§ **Problem details**: Copy the records below exactly, starting at the line that contains "Magánszemélyek jelentkezését nem" and ending at the line that contains "5. How do you handle non- (9, 160, 228, 184)"; leave out any pictures.

§ **Excerpted records**:
..........
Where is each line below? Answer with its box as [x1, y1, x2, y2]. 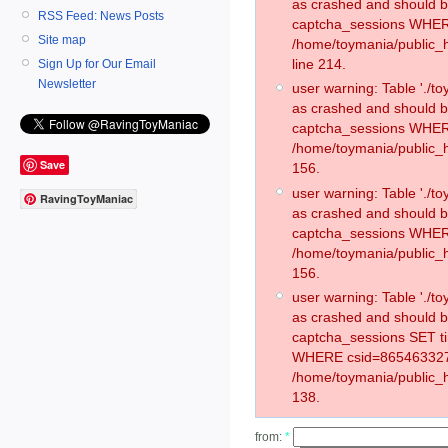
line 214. [292, 56, 346, 73]
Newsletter [38, 76, 96, 91]
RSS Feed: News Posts [38, 8, 164, 23]
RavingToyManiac [40, 191, 133, 207]
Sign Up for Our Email [38, 56, 156, 71]
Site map [38, 32, 86, 47]
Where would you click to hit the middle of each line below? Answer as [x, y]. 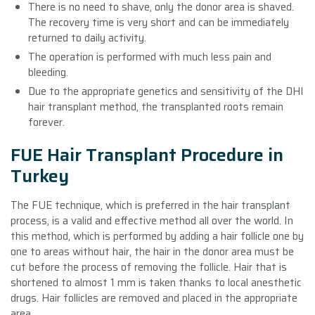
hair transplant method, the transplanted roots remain [156, 107]
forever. [46, 122]
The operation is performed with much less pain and [150, 57]
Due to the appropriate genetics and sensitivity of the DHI [166, 91]
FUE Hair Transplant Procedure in [147, 155]
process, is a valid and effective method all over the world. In [152, 220]
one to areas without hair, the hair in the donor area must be [152, 251]
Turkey [40, 176]
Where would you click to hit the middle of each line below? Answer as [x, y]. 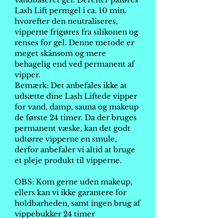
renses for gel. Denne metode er [74, 43]
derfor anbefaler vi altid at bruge [75, 150]
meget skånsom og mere [60, 53]
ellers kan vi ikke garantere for [71, 192]
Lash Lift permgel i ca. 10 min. [71, 10]
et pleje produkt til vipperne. [68, 160]
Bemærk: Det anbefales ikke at [71, 85]
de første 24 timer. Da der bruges [76, 118]
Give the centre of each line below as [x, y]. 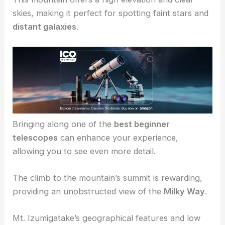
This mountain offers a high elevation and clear [103, 39]
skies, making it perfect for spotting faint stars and [111, 52]
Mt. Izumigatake [45, 12]
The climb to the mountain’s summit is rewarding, [108, 217]
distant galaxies [45, 66]
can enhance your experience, [118, 177]
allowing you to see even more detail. [84, 191]
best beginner [142, 163]
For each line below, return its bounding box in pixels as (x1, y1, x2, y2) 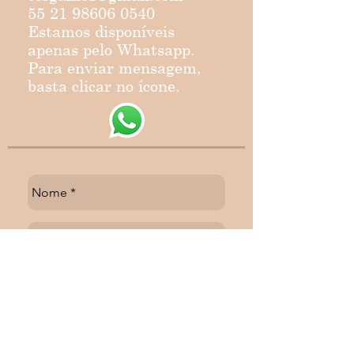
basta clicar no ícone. (28, 77, 180, 95)
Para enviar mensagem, (28, 58, 201, 77)
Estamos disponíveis (28, 22, 175, 40)
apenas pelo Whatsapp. (28, 40, 195, 58)
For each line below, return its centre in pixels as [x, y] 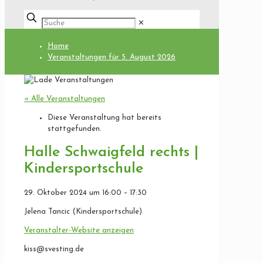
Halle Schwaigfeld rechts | [111, 152]
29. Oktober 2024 [57, 193]
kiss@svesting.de [54, 249]
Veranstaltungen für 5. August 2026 [112, 57]
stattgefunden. [75, 129]
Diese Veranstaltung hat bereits [104, 118]
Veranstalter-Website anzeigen [79, 230]
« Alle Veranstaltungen [65, 99]
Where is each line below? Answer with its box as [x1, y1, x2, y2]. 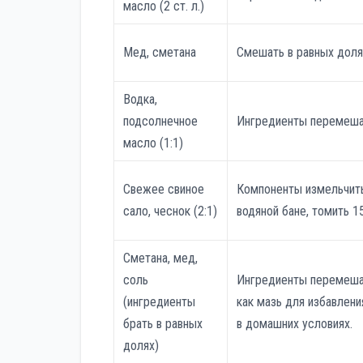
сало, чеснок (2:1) [123, 203, 218, 220]
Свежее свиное [123, 181, 205, 198]
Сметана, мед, [123, 250, 199, 267]
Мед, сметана [123, 45, 197, 61]
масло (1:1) [123, 135, 184, 152]
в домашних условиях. [237, 316, 353, 332]
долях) [123, 338, 160, 354]
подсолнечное [123, 113, 199, 130]
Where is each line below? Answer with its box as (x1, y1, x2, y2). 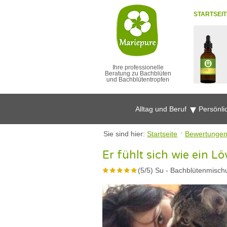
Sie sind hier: (103, 130, 147, 138)
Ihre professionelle (112, 64, 164, 71)
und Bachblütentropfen (106, 76, 169, 83)
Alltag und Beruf (135, 105, 188, 113)
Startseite (147, 130, 177, 138)
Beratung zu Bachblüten (104, 70, 171, 77)
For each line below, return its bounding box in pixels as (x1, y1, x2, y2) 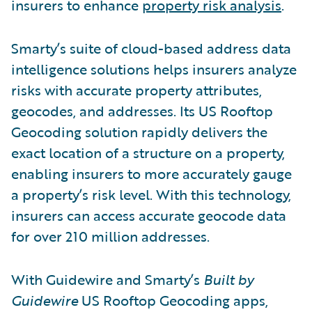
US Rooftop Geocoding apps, (81, 289, 268, 311)
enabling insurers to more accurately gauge (11, 162, 292, 184)
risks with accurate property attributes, (11, 79, 262, 100)
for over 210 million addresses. (11, 225, 210, 247)
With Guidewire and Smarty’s (11, 268, 203, 290)
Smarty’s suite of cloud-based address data (11, 37, 291, 58)
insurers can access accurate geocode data (11, 204, 286, 226)
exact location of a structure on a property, (11, 141, 285, 163)
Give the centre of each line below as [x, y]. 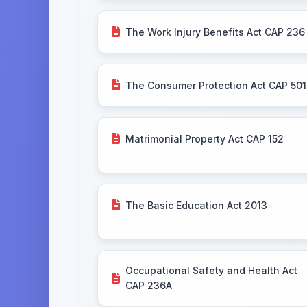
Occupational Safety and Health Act [211, 270]
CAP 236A [149, 285]
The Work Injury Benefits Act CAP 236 [215, 32]
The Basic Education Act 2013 [196, 205]
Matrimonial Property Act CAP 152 [205, 138]
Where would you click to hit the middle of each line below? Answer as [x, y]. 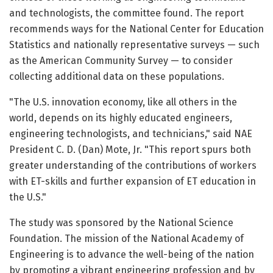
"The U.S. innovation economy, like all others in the [123, 102]
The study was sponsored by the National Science [121, 223]
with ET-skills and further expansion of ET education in [133, 182]
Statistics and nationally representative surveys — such [134, 45]
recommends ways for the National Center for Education [136, 29]
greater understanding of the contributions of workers [133, 166]
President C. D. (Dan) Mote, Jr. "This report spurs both [130, 150]
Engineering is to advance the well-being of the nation [132, 255]
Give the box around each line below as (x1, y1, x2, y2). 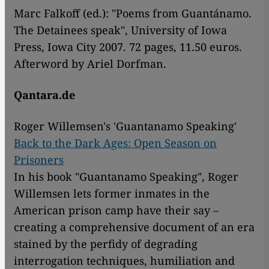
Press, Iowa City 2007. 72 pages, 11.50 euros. (14, 40, 242, 55)
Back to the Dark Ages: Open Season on (14, 136, 217, 151)
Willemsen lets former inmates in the (14, 186, 210, 201)
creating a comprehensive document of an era (14, 220, 255, 235)
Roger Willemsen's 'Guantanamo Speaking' (14, 119, 237, 134)
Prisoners (14, 153, 64, 168)
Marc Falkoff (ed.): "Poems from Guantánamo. (14, 6, 252, 21)
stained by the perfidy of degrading (14, 237, 198, 252)
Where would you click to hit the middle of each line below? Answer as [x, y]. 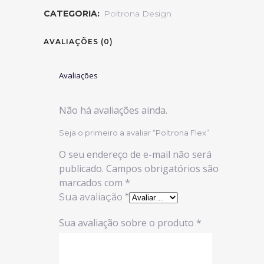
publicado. [81, 169]
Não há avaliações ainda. [113, 110]
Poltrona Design [138, 14]
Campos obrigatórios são [162, 169]
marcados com [92, 183]
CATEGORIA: [73, 14]
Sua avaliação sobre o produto [128, 223]
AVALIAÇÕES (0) [78, 42]
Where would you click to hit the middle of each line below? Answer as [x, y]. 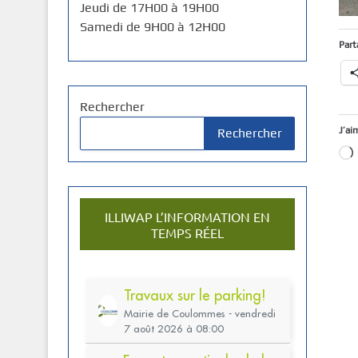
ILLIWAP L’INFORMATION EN [187, 217]
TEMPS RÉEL [187, 233]
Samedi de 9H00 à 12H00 [152, 27]
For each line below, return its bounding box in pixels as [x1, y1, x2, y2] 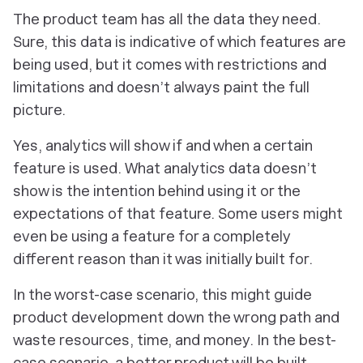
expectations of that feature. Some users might [13, 205, 343, 222]
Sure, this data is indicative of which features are [13, 33, 346, 50]
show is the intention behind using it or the [13, 182, 301, 199]
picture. [13, 101, 66, 118]
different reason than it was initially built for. [13, 250, 313, 267]
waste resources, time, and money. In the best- [13, 331, 336, 348]
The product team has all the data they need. [13, 11, 321, 28]
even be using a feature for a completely [13, 228, 290, 245]
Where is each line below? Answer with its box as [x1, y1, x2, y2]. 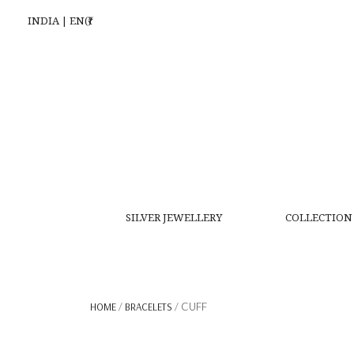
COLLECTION [285, 210, 352, 225]
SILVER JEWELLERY [126, 210, 222, 225]
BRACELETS [125, 300, 172, 314]
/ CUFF [172, 300, 207, 314]
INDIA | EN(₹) [28, 13, 92, 28]
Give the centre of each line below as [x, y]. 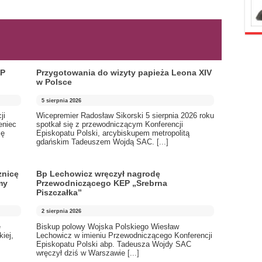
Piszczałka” [59, 193]
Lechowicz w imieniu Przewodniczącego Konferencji [124, 235]
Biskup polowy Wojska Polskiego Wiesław [108, 226]
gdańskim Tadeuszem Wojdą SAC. [96, 142]
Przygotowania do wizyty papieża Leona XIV [124, 73]
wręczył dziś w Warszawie [82, 253]
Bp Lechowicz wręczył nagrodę [98, 174]
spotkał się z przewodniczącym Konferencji [110, 125]
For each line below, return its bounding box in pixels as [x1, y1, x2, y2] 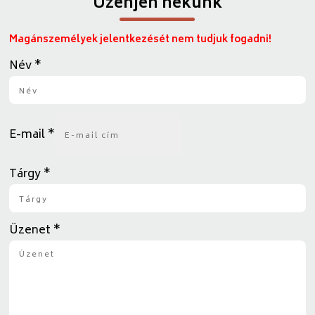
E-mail [9, 124, 49, 145]
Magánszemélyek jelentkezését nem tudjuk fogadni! [9, 32, 272, 49]
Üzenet [9, 221, 54, 241]
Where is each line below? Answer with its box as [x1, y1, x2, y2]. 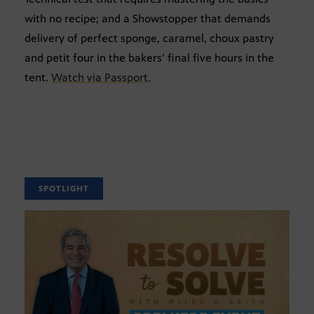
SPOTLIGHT [39, 183, 89, 193]
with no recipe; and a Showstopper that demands [25, 12, 271, 26]
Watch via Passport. [51, 71, 151, 85]
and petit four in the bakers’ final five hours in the [25, 51, 274, 65]
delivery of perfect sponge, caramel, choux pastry [25, 32, 274, 46]
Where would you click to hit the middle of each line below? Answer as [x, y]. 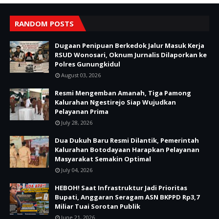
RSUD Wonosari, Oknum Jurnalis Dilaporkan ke [131, 55]
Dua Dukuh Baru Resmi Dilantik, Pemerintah [127, 140]
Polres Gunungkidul [88, 64]
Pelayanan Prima [82, 111]
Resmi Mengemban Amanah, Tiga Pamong [123, 93]
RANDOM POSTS [44, 23]
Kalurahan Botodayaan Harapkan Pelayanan [127, 149]
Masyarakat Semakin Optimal [103, 159]
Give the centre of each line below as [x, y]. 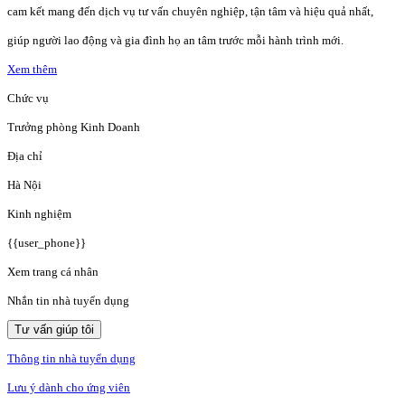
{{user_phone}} [47, 242]
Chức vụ [28, 98]
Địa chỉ [25, 155]
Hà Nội [24, 184]
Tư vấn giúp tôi [54, 329]
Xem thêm [32, 69]
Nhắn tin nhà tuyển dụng [68, 300]
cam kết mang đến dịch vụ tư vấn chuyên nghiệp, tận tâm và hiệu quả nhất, [190, 11]
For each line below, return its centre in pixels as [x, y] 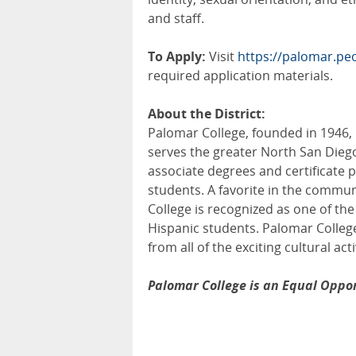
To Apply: [177, 57]
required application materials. [240, 76]
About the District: [207, 114]
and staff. [176, 19]
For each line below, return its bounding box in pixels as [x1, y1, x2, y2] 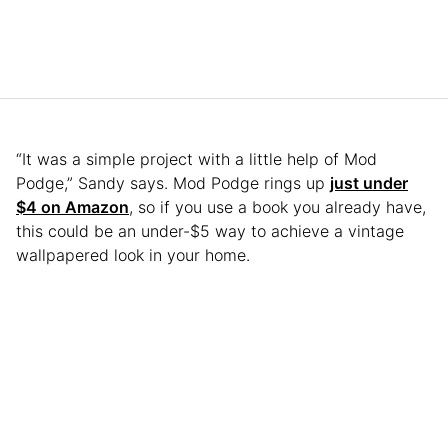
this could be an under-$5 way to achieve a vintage [16, 220, 404, 241]
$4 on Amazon [16, 196, 129, 217]
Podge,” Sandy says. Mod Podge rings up [16, 172, 330, 193]
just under [330, 172, 408, 193]
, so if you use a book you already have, [129, 196, 426, 217]
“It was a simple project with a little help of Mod [16, 148, 377, 169]
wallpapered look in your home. [16, 244, 250, 265]
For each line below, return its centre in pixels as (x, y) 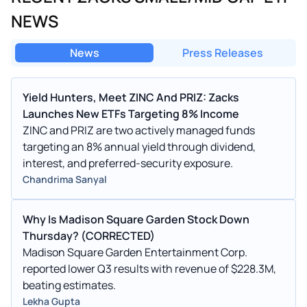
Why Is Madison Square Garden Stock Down (136, 219)
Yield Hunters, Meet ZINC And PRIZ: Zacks (131, 97)
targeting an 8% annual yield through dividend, (139, 146)
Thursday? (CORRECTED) (89, 235)
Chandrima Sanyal (65, 179)
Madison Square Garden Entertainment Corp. (135, 252)
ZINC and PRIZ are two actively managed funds (139, 130)
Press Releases (223, 52)
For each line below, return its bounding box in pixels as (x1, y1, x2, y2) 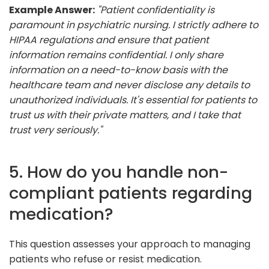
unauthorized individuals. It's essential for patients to (9, 92, 257, 107)
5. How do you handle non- (9, 160, 228, 184)
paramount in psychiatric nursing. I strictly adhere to (9, 17, 258, 32)
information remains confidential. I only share (9, 47, 223, 62)
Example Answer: (9, 2, 95, 17)
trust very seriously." (9, 122, 102, 137)
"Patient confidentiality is (97, 2, 214, 17)
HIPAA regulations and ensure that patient (9, 32, 209, 47)
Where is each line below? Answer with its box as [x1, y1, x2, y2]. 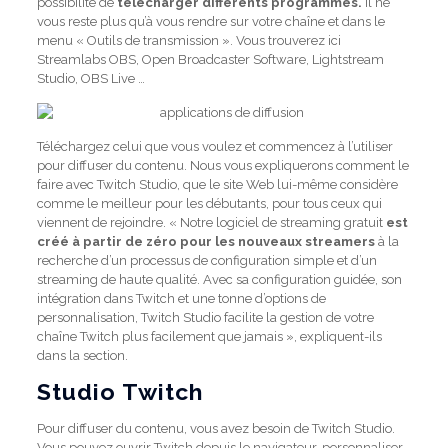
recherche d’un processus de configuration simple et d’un [36, 253, 377, 268]
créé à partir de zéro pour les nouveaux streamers [36, 234, 375, 249]
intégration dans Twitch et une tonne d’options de [36, 291, 326, 306]
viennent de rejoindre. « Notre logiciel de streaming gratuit [36, 215, 383, 230]
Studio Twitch [36, 378, 203, 405]
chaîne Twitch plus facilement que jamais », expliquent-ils [36, 329, 382, 344]
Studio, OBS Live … [36, 71, 145, 86]
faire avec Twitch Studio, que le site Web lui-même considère [36, 177, 398, 192]
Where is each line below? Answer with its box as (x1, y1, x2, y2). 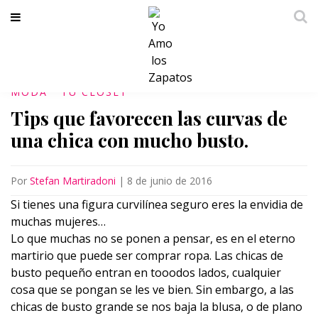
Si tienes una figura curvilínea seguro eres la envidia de (11, 197, 303, 212)
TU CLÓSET (61, 85, 128, 99)
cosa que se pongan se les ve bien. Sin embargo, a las (11, 282, 294, 297)
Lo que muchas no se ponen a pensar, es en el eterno (11, 231, 295, 246)
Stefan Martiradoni (30, 174, 116, 187)
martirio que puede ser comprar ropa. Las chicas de (11, 248, 283, 263)
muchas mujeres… (11, 214, 106, 229)
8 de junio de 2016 (127, 174, 212, 187)
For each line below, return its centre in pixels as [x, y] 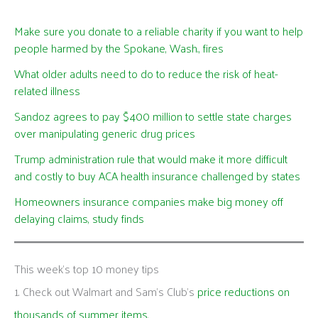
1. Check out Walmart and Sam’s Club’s [106, 291]
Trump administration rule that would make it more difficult [151, 158]
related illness [47, 90]
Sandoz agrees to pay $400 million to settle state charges [153, 116]
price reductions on [243, 291]
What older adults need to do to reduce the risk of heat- [146, 73]
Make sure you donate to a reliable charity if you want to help [159, 31]
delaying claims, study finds [79, 218]
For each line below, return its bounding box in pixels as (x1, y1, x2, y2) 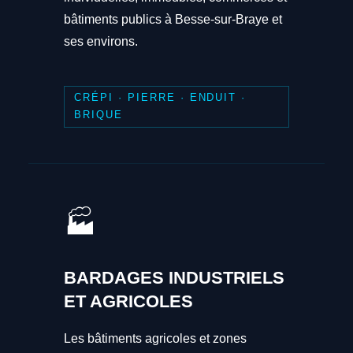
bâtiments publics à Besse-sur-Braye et (63, 13, 282, 27)
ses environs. (63, 35, 138, 49)
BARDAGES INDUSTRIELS (63, 268, 284, 288)
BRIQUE (74, 109, 124, 121)
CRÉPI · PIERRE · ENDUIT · (74, 91, 247, 104)
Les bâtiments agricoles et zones (63, 332, 247, 346)
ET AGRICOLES (63, 292, 193, 312)
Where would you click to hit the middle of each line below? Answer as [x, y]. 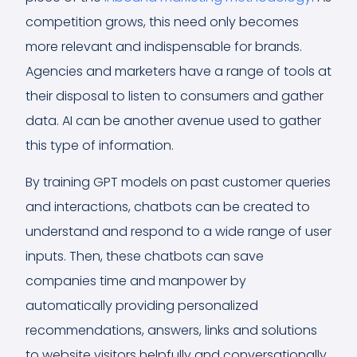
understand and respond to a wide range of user [178, 231]
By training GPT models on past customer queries [178, 182]
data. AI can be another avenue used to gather [173, 120]
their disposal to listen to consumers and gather [175, 96]
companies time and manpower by [136, 280]
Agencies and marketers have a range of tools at [178, 71]
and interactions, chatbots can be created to [168, 206]
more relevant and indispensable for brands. [164, 46]
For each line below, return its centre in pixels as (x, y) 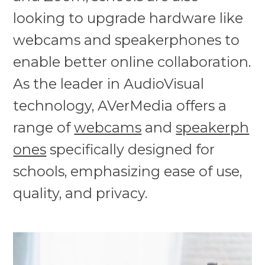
..........
§ **Output of the task**:
Magánszemélyek jelentkezését nem tudjuk fogadni! [9, 32, 272, 49]
Üzenet [9, 221, 54, 241]
Where is each line below? Answer with its box as [x1, y1, x2, y2]. 
SPOTLIGHT [39, 183, 89, 193]
with no recipe; and a Showstopper that demands [25, 12, 271, 26]
Watch via Passport. [51, 71, 151, 85]
and petit four in the bakers’ final five hours in the [25, 51, 274, 65]
delivery of perfect sponge, caramel, choux pastry [25, 32, 274, 46]
Where would you click to hit the middle of each line below? Answer as [x, y]. 
RSUD Wonosari, Oknum Jurnalis Dilaporkan ke [131, 55]
Dua Dukuh Baru Resmi Dilantik, Pemerintah [127, 140]
Polres Gunungkidul [88, 64]
Pelayanan Prima [82, 111]
Resmi Mengemban Amanah, Tiga Pamong [123, 93]
RANDOM POSTS [44, 23]
Kalurahan Botodayaan Harapkan Pelayanan [127, 149]
Masyarakat Semakin Optimal [103, 159]
Give the centre of each line below as [x, y]. 
{{user_phone}} [47, 242]
Chức vụ [28, 98]
Địa chỉ [25, 155]
Hà Nội [24, 184]
Tư vấn giúp tôi [54, 329]
Xem thêm [32, 69]
Nhắn tin nhà tuyển dụng [68, 300]
cam kết mang đến dịch vụ tư vấn chuyên nghiệp, tận tâm và hiệu quả nhất, [190, 11]
For each line below, return its centre in pixels as [x, y] 
To Apply: [177, 57]
required application materials. [240, 76]
About the District: [207, 114]
and staff. [176, 19]
For each line below, return its bounding box in pixels as [x1, y1, x2, y2] 
this could be an under-$5 way to achieve a vintage [16, 220, 404, 241]
$4 on Amazon [16, 196, 129, 217]
Podge,” Sandy says. Mod Podge rings up [16, 172, 330, 193]
just under [330, 172, 408, 193]
, so if you use a book you already have, [129, 196, 426, 217]
“It was a simple project with a little help of Mod [16, 148, 377, 169]
wallpapered look in your home. [16, 244, 250, 265]
For each line below, return its centre in pixels as (x, y) 
Why Is Madison Square Garden Stock Down (136, 219)
Yield Hunters, Meet ZINC And PRIZ: Zacks (131, 97)
targeting an 8% annual yield through dividend, (139, 146)
Thursday? (CORRECTED) (89, 235)
Chandrima Sanyal (65, 179)
Madison Square Garden Entertainment Corp. (135, 252)
ZINC and PRIZ are two actively managed funds (139, 130)
Press Releases (223, 52)
For each line below, return its bounding box in pixels as (x1, y1, x2, y2) 
unauthorized individuals. It's essential for patients to (9, 92, 257, 107)
5. How do you handle non- (9, 160, 228, 184)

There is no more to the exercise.